We then need to run a search for the table data within the table rows. (The “print” here allows us to verify that the code is working but is not necessary.)

from bs4 import BeautifulSoup

soup = BeautifulSoup (open("43rd-congress.html"))

final_link = soup.p.a
final_link.decompose()

trs = soup.find_all('tr')

for tr in trs:
    for link in tr.find_all('a'):
        fulllink = link.get ('href')
        print fulllink #print in terminal to verify results

    tds = tr.find_all("td")
    print tds

Next, we need to extract the data we want. We know that everything we want for our CSV file lives within table data (“td”) tags. We also know that these items appear in the same order within the row. Because we are dealing with lists, we can identify information by its position within the list. This means that the first data item in the row is identified by [0], the second by 1, etc. Because not all of the rows contain the same number of data items, we need to build in a way to tell the script to move on if it encounters an error. This is the logic of the “try” and “except” block. If a particular line fails, the script will continue on to the next line.

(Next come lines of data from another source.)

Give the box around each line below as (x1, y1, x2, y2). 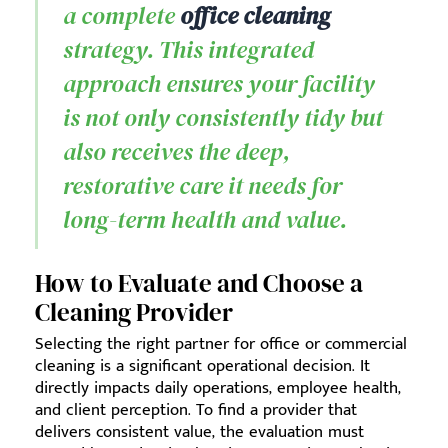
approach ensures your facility (63, 66, 375, 100)
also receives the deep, (63, 134, 290, 168)
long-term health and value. (63, 202, 347, 236)
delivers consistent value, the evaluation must (35, 417, 364, 446)
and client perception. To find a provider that (35, 395, 357, 424)
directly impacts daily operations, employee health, (35, 373, 401, 402)
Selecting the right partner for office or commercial (35, 329, 407, 358)
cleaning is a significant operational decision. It (35, 351, 370, 380)
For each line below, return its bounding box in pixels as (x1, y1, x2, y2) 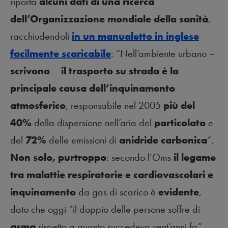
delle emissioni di (46, 133, 119, 147)
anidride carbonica (119, 133, 207, 147)
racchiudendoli (10, 30, 72, 43)
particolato (154, 116, 206, 130)
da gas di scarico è (76, 185, 158, 199)
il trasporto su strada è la (61, 64, 179, 78)
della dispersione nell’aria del (32, 116, 154, 130)
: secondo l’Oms (106, 151, 174, 164)
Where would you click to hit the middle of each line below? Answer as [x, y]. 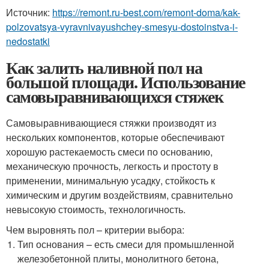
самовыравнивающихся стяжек [115, 96]
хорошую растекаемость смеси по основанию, [109, 151]
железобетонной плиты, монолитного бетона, [118, 258]
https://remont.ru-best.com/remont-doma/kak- [146, 12]
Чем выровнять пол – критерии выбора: [95, 229]
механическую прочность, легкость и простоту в [112, 166]
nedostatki [28, 41]
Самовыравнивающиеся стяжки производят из [111, 122]
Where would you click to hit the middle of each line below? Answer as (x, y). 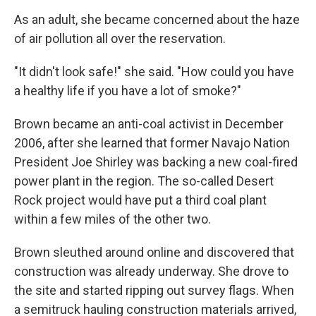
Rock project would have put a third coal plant (140, 200)
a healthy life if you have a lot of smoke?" (128, 90)
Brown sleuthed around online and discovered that (154, 252)
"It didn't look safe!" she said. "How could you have (154, 71)
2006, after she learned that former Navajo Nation (152, 142)
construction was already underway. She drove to (151, 271)
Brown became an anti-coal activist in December (149, 123)
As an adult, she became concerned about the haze (157, 19)
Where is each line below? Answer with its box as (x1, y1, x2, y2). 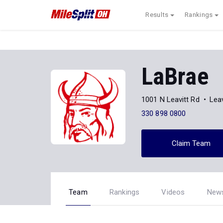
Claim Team (171, 138, 211, 148)
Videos (161, 188, 185, 197)
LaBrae (141, 62, 209, 91)
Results (145, 11, 169, 18)
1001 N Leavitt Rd (141, 95, 200, 104)
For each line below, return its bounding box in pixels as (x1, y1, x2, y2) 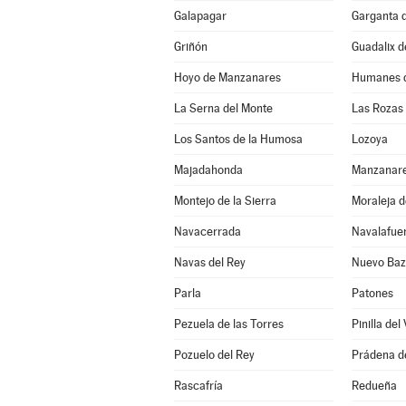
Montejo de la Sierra (173, 194, 276, 208)
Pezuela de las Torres (173, 317, 284, 331)
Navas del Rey (173, 256, 246, 269)
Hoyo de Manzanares (173, 71, 281, 84)
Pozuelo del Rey (173, 348, 255, 362)
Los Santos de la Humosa (173, 132, 303, 146)
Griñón (173, 40, 208, 53)
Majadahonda (173, 163, 243, 177)
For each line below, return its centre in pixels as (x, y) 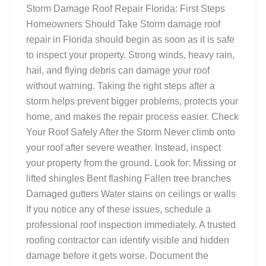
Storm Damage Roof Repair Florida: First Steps (126, 9)
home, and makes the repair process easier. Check (132, 117)
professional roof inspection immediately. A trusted (131, 225)
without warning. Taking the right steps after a (121, 86)
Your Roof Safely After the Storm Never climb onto (131, 132)
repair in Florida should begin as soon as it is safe (130, 40)
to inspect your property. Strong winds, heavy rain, (130, 55)
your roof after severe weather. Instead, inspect (123, 148)
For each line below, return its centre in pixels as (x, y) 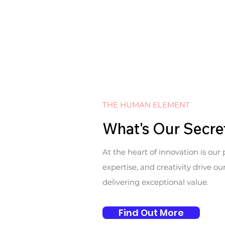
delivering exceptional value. (156, 182)
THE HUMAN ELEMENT (146, 105)
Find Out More (151, 213)
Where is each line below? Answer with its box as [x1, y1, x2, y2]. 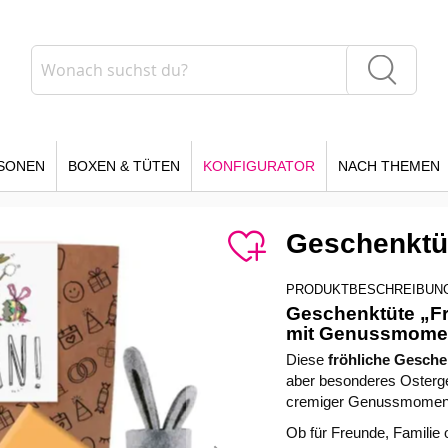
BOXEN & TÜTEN [68, 158, 180, 174]
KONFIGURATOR [203, 158, 315, 174]
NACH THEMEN [338, 158, 440, 174]
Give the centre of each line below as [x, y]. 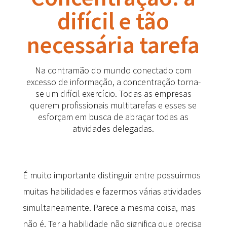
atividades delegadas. [113, 129]
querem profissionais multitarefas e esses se [113, 105]
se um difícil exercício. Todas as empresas [113, 94]
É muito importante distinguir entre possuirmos [111, 175]
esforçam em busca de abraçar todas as [113, 117]
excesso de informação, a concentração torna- [113, 82]
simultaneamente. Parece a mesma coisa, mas [109, 208]
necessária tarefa [113, 45]
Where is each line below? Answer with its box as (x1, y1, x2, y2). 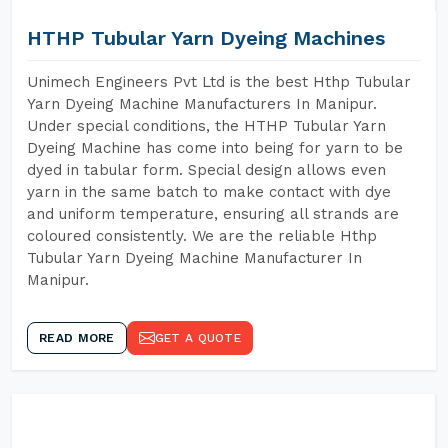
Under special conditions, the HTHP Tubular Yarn (27, 117, 386, 135)
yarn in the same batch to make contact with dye (27, 183, 391, 201)
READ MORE (39, 331, 115, 345)
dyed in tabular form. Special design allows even (27, 161, 386, 179)
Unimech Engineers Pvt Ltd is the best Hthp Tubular (27, 73, 411, 91)
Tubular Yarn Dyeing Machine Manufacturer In (27, 249, 362, 267)
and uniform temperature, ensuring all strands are (27, 205, 399, 223)
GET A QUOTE (154, 331, 241, 345)
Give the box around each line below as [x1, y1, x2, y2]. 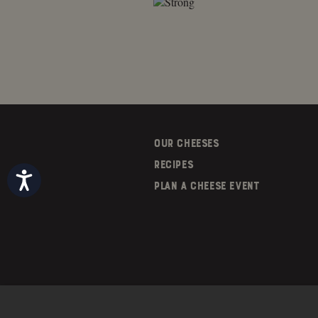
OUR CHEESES [153, 137, 219, 150]
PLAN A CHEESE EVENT [153, 180, 259, 192]
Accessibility [34, 168, 74, 179]
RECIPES [153, 158, 193, 171]
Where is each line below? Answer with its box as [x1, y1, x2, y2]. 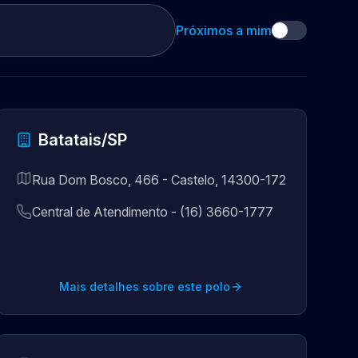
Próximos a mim [176, 22, 272, 38]
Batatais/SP [38, 130, 127, 149]
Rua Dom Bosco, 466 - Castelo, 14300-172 [31, 172, 286, 188]
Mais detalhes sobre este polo [59, 280, 231, 293]
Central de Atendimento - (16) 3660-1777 [31, 204, 273, 220]
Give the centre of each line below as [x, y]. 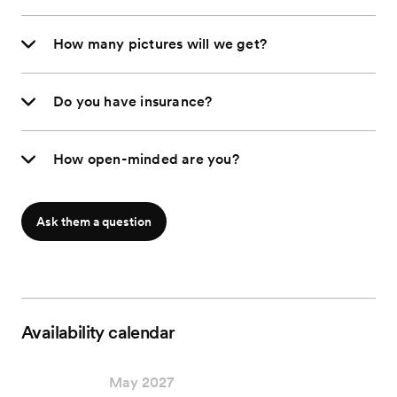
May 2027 [141, 383]
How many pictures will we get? [160, 44]
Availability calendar [98, 333]
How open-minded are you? [146, 160]
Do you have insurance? [133, 102]
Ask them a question [94, 222]
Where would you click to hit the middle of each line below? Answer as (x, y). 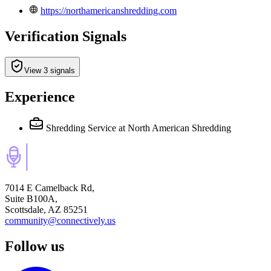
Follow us (34, 247)
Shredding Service (81, 128)
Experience (40, 96)
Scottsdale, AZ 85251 (46, 210)
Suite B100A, (31, 199)
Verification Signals (66, 36)
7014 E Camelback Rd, (50, 188)
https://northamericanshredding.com (109, 10)
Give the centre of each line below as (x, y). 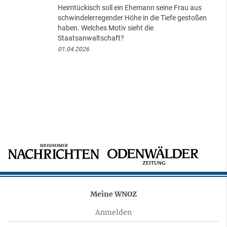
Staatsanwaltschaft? (91, 38)
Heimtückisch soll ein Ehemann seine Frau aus (130, 8)
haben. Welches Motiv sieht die (106, 28)
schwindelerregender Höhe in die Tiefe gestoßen (132, 18)
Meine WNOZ (113, 194)
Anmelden (113, 213)
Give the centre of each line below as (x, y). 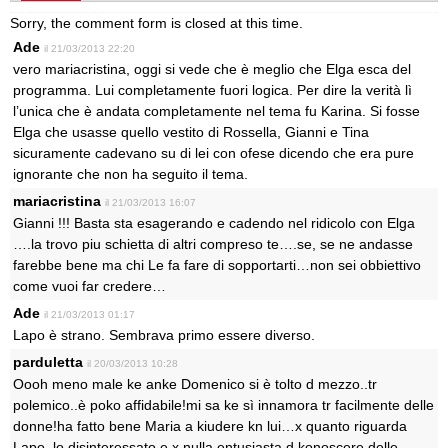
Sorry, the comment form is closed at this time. (156, 23)
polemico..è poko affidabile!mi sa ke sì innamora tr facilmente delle (223, 405)
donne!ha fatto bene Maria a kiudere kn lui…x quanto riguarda (210, 426)
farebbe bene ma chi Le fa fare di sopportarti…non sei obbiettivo (217, 265)
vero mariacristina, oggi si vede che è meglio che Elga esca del (212, 69)
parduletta (48, 362)
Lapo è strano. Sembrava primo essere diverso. (164, 335)
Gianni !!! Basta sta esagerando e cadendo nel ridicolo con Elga (214, 223)
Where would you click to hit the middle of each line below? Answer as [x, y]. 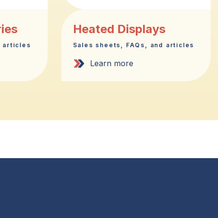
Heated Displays [119, 29]
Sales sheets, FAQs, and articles [134, 45]
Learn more [111, 64]
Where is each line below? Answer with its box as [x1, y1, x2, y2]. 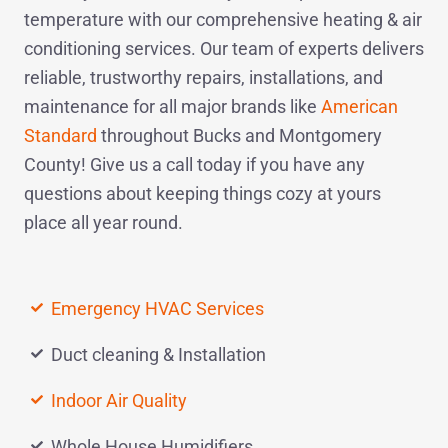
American [321, 95, 398, 117]
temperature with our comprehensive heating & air [24, 8, 422, 30]
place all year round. [24, 211, 183, 233]
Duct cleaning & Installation [51, 343, 266, 365]
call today [166, 153, 242, 175]
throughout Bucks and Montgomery [97, 124, 382, 146]
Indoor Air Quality [51, 389, 187, 411]
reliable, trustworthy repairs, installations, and [24, 66, 383, 88]

from bs4 import BeautifulSoup

soup = BeautifulSoup (open("43rd-congress.html"))

final_link = soup.p.a
final_link.decompose()

trs = soup.find_all('tr')

for tr in trs:
    for link in tr.find_all('a'):
        fulllink = link.get ('href')
        print fulllink #print in terminal to verify results

    tds = tr.find_all("td")

    try: #we are using "try" because the table is not well formatted. This allows the program to continue after encountering an error.
        names = str(tds[0].get_text()) # This structure isolate the item by its column in the table and converts it into a string.
        years = str(tds[1].get_text())
        positions = str(tds[2].get_text())
        parties = str(tds[3].get_text())
        states = str(tds[4].get_text())
        congress = tds[5].get_text()

    except:
        print "bad tr string"
        continue #This tells the computer to move on to the next item after it encounters an error

    print names, years, positions, parties, states, congress

Within this we are using the following structure:

years = str(tds[1].get_text())

We are applying the “get_text” method to the 2nd element in the row (because computers count beginning with 0) and creating a string from the result. This we assign to the variable “years”, which we will use to create the CSV file. We repeat this for every item in the table that we want to capture in our file.

Writing the CSV file

The last step in this file is to create the CSV file. Here we are using the same process as we did in Part I, just with more variables. As a result, our file will look like:

from bs4 import BeautifulSoup
import csv

soup = BeautifulSoup (open("43rd-congress.html"))

final_link = soup.p.a
final_link.decompose()

f= csv.writer(open("43rd_Congress_all.csv", "w"))   # Open the output file for writing before the loop
f.writerow(["Name", "Years", "Position", "Party", "State", "Congress", "Link"]) # Write column headers as the first line

trs = soup.find_all('tr')

for tr in trs:
    for link in tr.find_all('a'):
        fullLink = link.get ('href')

    tds = tr.find_all("td")

    try: #we are using "try" because the table is not well formatted. This allows the program to continue after encountering an error.
        names = str(tds[0].get_text()) # This structure isolate the item by its column in the table and converts it into a string.
        years = str(tds[1].get_text())
        positions = str(tds[2].get_text())
        parties = str(tds[3].get_text())
        states = str(tds[4].get_text())
        congress = tds[5].get_text()

    except:
        print "bad tr string"
        continue #This tells the computer to move on to the next item after it encounters an error

    f.writerow([names, years, positions, parties, states, congress, fullLink])

You’ve done it! You have created a CSV file from all of the data in the table, creating useful data from the confusion of the html page.